In 2004, 24 people committed suicide by jumping into the sea on the Golden Gate Bridge. Director Eric Steele and his crew captured real footage on both ends of the bridge. They also interviewed the family and friends of the unsuccessful and the deceased to make the documentary The Bridge.
This film is mind blowing. This shock comes not only from the shock of seeing death up close, but also from the indifference of the world when misfortune occurs. For those around the deceased, the event of suicide seems inevitable and doomed. This is of course an illusion caused by the helplessness of the people. In any case, the event was accepted, albeit with sentimentality, anger, or a little relief.

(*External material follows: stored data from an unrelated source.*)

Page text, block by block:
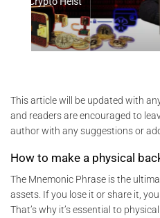
September
This article will be updated with
and readers are encouraged to
author with any suggestions or
How to make a physical
The Mnemonic Phrase is the
assets. If you lose it or share it,
That’s why it’s essential to
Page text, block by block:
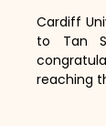
Cardiff
to Tan
reaching
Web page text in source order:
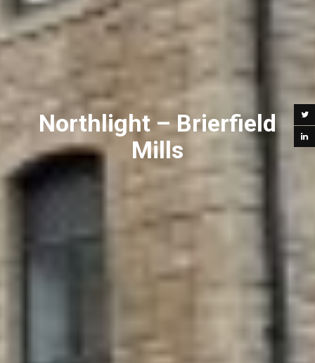
Northlight – Brierfield
Mills
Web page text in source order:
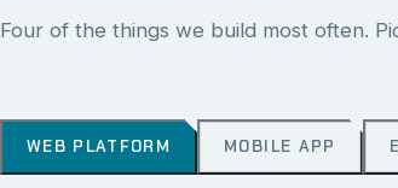
Four of the things we build most often.
WEB PLATFORM MOBILE APP
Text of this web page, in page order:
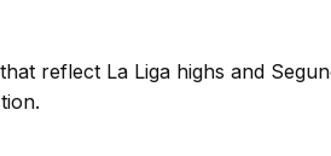
reflect La Liga highs and
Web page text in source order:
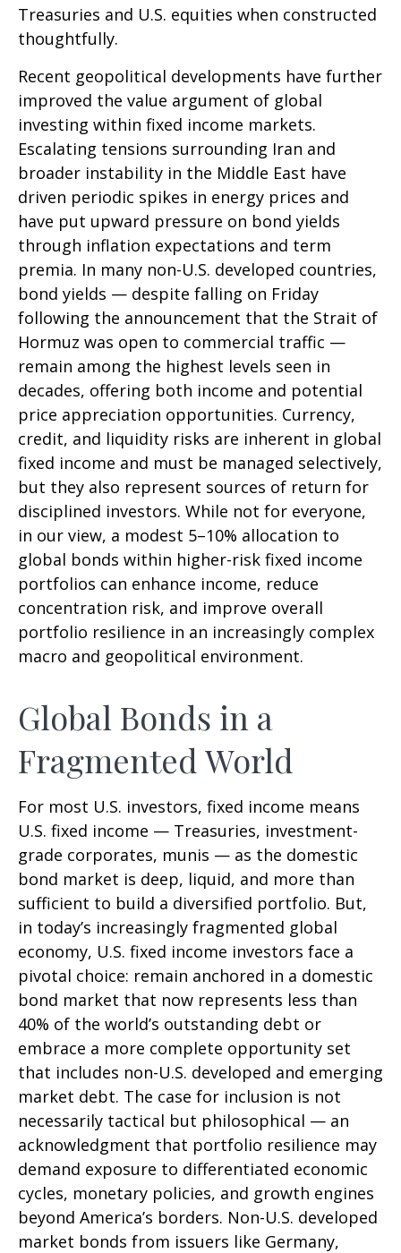
Treasuries and U.S. equities when constructed
thoughtfully.
Recent geopolitical developments have further
improved the value argument of global
investing within fixed income markets.
Escalating tensions surrounding Iran and
broader instability in the Middle East have
driven periodic spikes in energy prices and
have put upward pressure on bond yields
through inflation expectations and term
premia. In many non-U.S. developed countries,
bond yields — despite falling on Friday
following the announcement that the Strait of
Hormuz was open to commercial traffic —
remain among the highest levels seen in
decades, offering both income and potential
price appreciation opportunities. Currency,
credit, and liquidity risks are inherent in global
fixed income and must be managed selectively,
but they also represent sources of return for
disciplined investors. While not for everyone,
in our view, a modest 5–10% allocation to
global bonds within higher-risk fixed income
portfolios can enhance income, reduce
concentration risk, and improve overall
portfolio resilience in an increasingly complex
macro and geopolitical environment.
Global Bonds in a
Fragmented World
For most U.S. investors, fixed income means
U.S. fixed income — Treasuries, investment-
grade corporates, munis — as the domestic
bond market is deep, liquid, and more than
sufficient to build a diversified portfolio. But,
in today’s increasingly fragmented global
economy, U.S. fixed income investors face a
pivotal choice: remain anchored in a domestic
bond market that now represents less than
40% of the world’s outstanding debt or
embrace a more complete opportunity set
that includes non-U.S. developed and emerging
market debt. The case for inclusion is not
necessarily tactical but philosophical — an
acknowledgment that portfolio resilience may
demand exposure to differentiated economic
cycles, monetary policies, and growth engines
beyond America’s borders. Non-U.S. developed
market bonds from issuers like Germany,
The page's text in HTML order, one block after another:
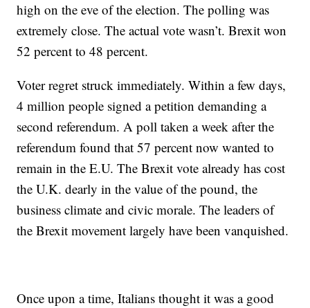
high on the eve of the election. The polling was
extremely close. The actual vote wasn’t. Brexit won
52 percent to 48 percent.
Voter regret struck immediately. Within a few days,
4 million people signed a petition demanding a
second referendum. A poll taken a week after the
referendum found that 57 percent now wanted to
remain in the E.U. The Brexit vote already has cost
the U.K. dearly in the value of the pound, the
business climate and civic morale. The leaders of
the Brexit movement largely have been vanquished.
Once upon a time, Italians thought it was a good
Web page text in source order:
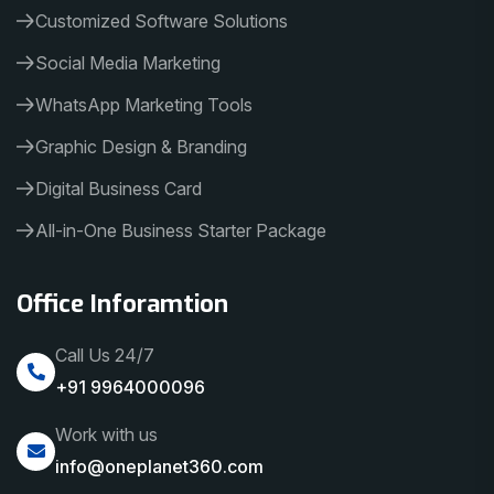
Customized Software Solutions
Social Media Marketing
WhatsApp Marketing Tools
Graphic Design & Branding
Digital Business Card
All-in-One Business Starter Package
Office Inforamtion
Call Us 24/7
+91 9964000096
Work with us
info@oneplanet360.com

The film tells of two kinds of pain. The first type of suffering is the one suffered by suicide because of mental illness. The second is more common and is determined by the isolation of life. Isolation, deep estrangement between the deceased and relatives and friends, incomprehension of suicide. Or the former pain also comes from the latter.

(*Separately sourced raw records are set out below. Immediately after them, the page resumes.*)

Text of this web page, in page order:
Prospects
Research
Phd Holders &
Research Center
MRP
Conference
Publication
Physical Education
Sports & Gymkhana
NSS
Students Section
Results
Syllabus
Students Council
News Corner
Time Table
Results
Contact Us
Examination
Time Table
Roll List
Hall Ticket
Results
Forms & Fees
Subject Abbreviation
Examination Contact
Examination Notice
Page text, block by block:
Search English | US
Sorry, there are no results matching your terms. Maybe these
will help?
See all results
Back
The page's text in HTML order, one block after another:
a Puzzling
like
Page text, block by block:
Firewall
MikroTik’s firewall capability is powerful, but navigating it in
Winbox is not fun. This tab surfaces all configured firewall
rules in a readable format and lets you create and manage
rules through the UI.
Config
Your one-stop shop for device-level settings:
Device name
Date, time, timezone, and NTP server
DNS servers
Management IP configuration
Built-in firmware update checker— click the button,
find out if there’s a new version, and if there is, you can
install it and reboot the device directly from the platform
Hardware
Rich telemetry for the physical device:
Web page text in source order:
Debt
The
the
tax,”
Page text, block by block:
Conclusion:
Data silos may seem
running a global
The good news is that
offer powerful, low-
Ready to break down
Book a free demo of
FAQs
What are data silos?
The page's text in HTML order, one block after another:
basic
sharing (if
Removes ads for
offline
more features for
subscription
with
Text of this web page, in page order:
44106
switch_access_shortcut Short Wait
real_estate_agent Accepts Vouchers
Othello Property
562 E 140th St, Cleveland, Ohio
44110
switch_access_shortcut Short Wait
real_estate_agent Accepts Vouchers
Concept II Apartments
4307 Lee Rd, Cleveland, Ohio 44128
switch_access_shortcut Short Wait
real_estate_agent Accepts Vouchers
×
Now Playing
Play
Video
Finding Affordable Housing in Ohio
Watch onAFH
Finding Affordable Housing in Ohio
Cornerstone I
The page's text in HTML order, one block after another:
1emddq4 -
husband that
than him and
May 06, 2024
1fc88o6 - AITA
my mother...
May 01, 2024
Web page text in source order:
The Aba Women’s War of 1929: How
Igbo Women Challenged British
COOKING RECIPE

There is an air of absurdity in the seriousness of the film. The father of Kevin, a teenager who attempted suicide, said in an interview: "They told me on the phone that he (Kevin) jumped off the Golden Gate Bridge, but he was still alive. I thought, maybe they were just comforting me so that I wouldn't be there. There was a car accident on the way to see his son's twisted body." And Kevin was crying on the bridge before jumping into the sea, but a German woman asked him to help him take pictures... Camus once said: "Absurdity is an encounter." The absurdity in the film , it is the encounter between the numb daily life and the emotional and broken spirit. Perhaps this is one of the things suicides prepare for before they die: to separate their lives from the everyday world and people—and thus avoid the absurd.

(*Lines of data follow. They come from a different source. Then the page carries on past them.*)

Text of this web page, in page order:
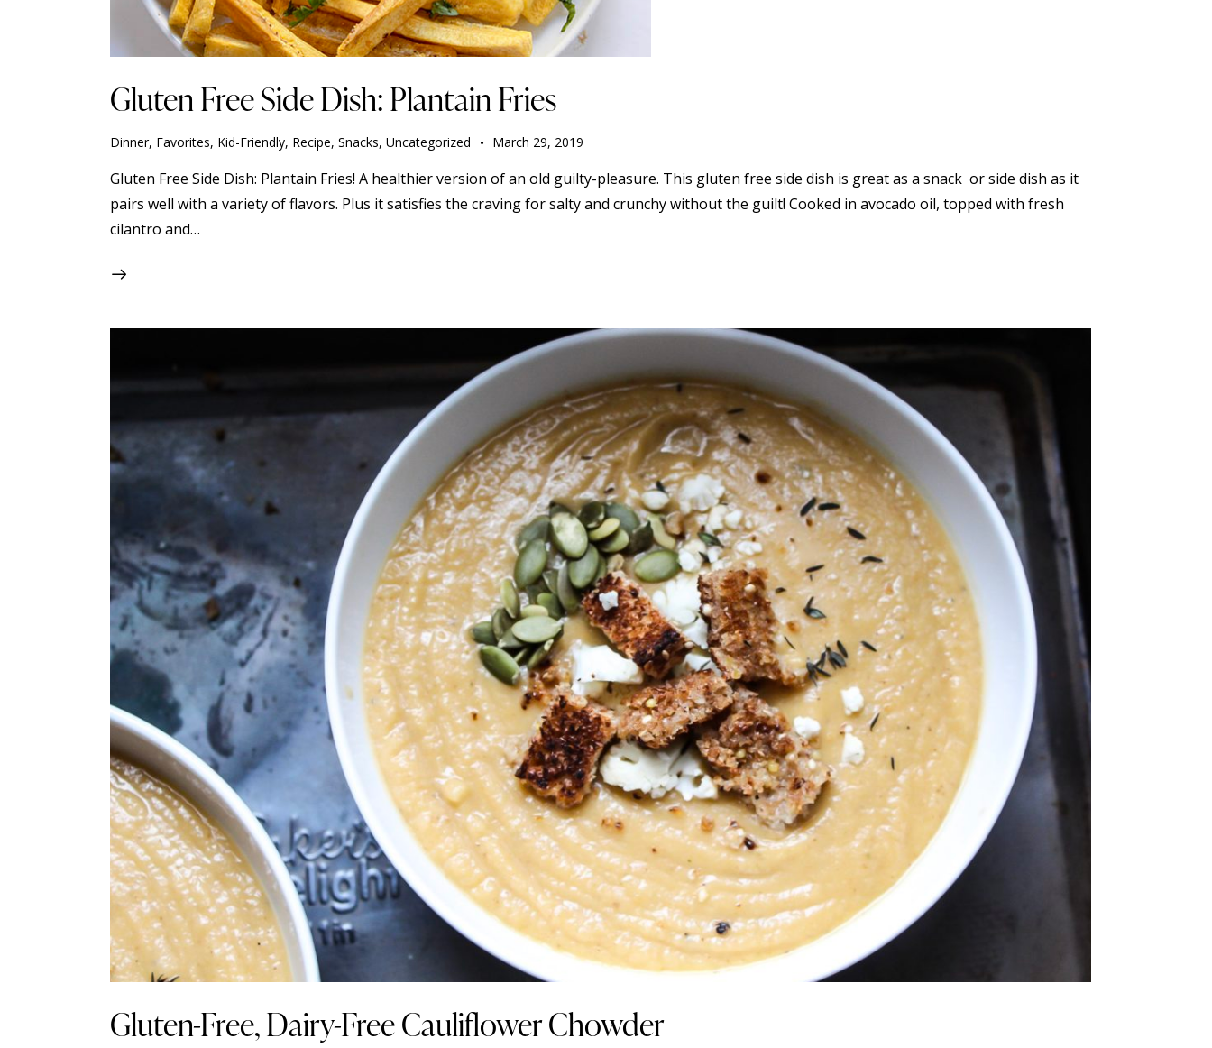
Gluten Free Side Dish: Plantain Fries
Dinner, Favorites, Kid-Friendly, Recipe, Snacks, Uncategorized March 29, 2019
Gluten Free Side Dish: Plantain Fries! A healthier version of an old guilty-pleasure. This gluten free side dish is great as a snack or side dish as it
pairs well with a variety of flavors. Plus it satisfies the craving for salty and crunchy without the guilt! Cooked in avocado oil, topped with fresh
cilantro and…
Gluten-Free, Dairy-Free Cauliflower Chowder

As for why the Golden Gate Bridge has become a suicide mecca in the United States, I think nature has a lot to do with its environment: jumping into the blue ocean symbolizes a kind of return, and the grandeur of the Golden Gate Bridge also magnifies the end of life.
At the end of the film, a man with long hair and a black leather jacket is standing on the railing of the bridge, his arms raised to the sides and falling backwards. It feels like the whole world is tilted. That picture is full of romance, of course, except for the protagonist there, no one knows what kind of loss, madness and sadness are hidden behind this picture.